When it comes to flexible working, HR professionals must tackle the challenges of helping to design policies that are transparent and allow for discretion. Organizations must be crystal clear about the boundaries of what is acceptable in a remote work situation. Transparency surrounding areas such as core hours, check-in’s before changing work patterns, and appropriate work locations will help to ensure the practice is fair for everyone and that flexible working does not result in friction or the perception of preferential treatment. At the same time, however, employees’ distinct personal circumstances and backgrounds will play a role in their workplace requirements, and managers need to have the discretion to be able to set up a flexible work situation for one employee that wouldn’t necessarily be suitable for someone else.

  1. Ensure that the right technology is in place.

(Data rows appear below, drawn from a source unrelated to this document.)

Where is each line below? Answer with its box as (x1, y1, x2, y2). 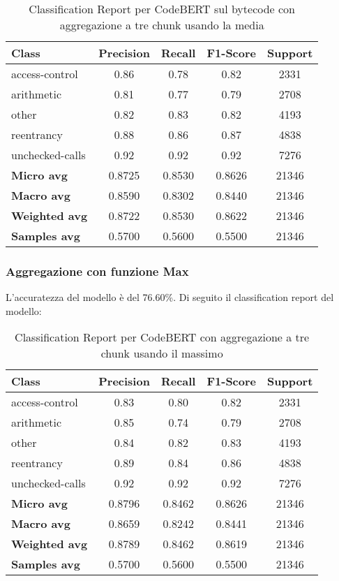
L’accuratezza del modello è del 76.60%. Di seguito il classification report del (6, 290, 334, 304)
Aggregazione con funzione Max (6, 262, 189, 279)
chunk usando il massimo (100, 345, 223, 362)
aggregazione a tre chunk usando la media (59, 17, 264, 33)
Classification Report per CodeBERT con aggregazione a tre (15, 329, 310, 346)
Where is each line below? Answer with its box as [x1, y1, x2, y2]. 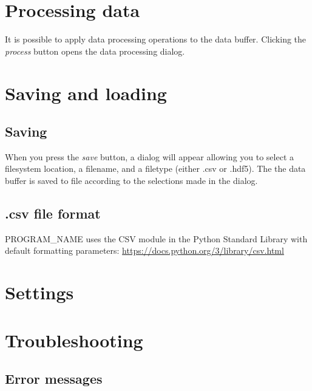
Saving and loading [5, 80, 167, 105]
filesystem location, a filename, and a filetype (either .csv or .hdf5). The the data [5, 162, 306, 175]
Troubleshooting [5, 327, 143, 352]
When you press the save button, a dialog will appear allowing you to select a [5, 150, 294, 163]
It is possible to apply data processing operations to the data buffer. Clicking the [5, 33, 307, 46]
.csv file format [5, 204, 101, 223]
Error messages [5, 369, 103, 388]
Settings [5, 280, 74, 305]
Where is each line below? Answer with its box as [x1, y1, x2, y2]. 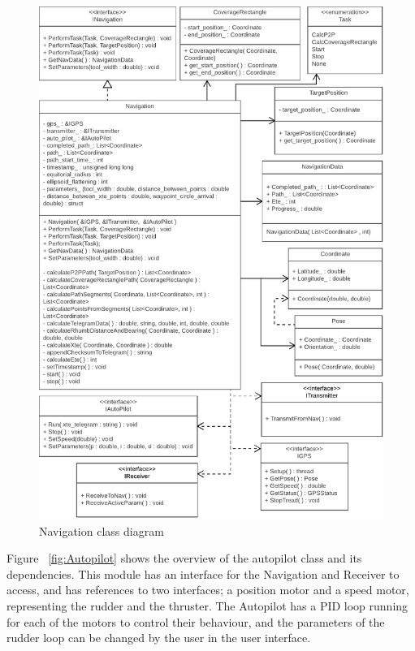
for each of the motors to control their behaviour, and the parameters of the [6, 613, 385, 630]
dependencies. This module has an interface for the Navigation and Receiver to [6, 565, 400, 582]
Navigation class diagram [39, 522, 164, 539]
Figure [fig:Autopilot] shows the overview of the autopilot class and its [6, 550, 362, 567]
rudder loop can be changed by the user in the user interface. [6, 629, 311, 646]
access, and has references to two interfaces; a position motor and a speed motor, [6, 581, 409, 598]
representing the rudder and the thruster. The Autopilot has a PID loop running [6, 597, 409, 614]
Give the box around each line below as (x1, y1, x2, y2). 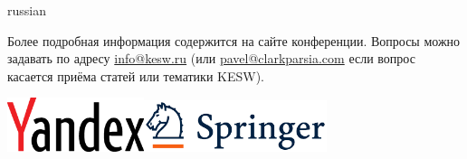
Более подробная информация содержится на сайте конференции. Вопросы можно (7, 31, 461, 50)
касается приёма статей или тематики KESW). (7, 66, 264, 85)
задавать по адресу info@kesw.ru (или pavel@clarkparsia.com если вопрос (7, 49, 415, 68)
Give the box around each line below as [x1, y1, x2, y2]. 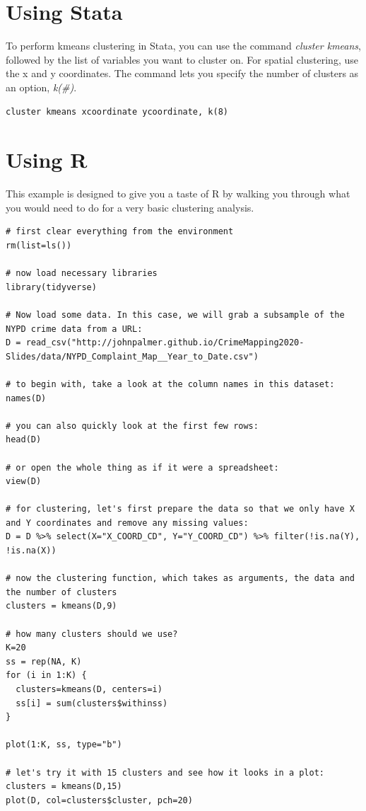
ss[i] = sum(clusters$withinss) [16, 698, 168, 708]
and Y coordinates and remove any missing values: [6, 517, 249, 528]
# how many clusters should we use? [6, 628, 178, 639]
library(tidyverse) [6, 282, 97, 292]
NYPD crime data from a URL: [6, 323, 143, 334]
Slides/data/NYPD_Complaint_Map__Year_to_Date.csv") [6, 351, 259, 362]
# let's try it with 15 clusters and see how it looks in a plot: [6, 767, 325, 778]
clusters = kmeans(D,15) [6, 781, 122, 792]

There’s no question that technology has been one of the main drivers of flexible working. Therefore, it’s very important that HR help to ensure that the appropriate technology is in place and functioning properly in order to allow remote employees to do their jobs effectively. The smooth operation of technology is usually prioritized at central locations such as offices and warehouses, although it is not always overseen with as much care in complex remote work situations. However, if technology isn’t working properly for flexible workers, not only does productivity suffer, but so does employee trust and motivation.

work from home

  1. Support managers with tools and training.

There’s a reason why many companies continue to struggle to embrace remote or flexible work: simply put, leading and managing is still easier (or it is at least perceived that way) when managers and employees are in each other’s physical presence. However, technology can help to bridge this gap. A range of new collaboration and communication tools means that managers and employees can check in with each other on a regular basis, ask and answer questions, and attend meetings—all from different locations. Human resource’s role is to help ensure that managers are comfortable using these tools and that they have the training and support they need to make the most out of them.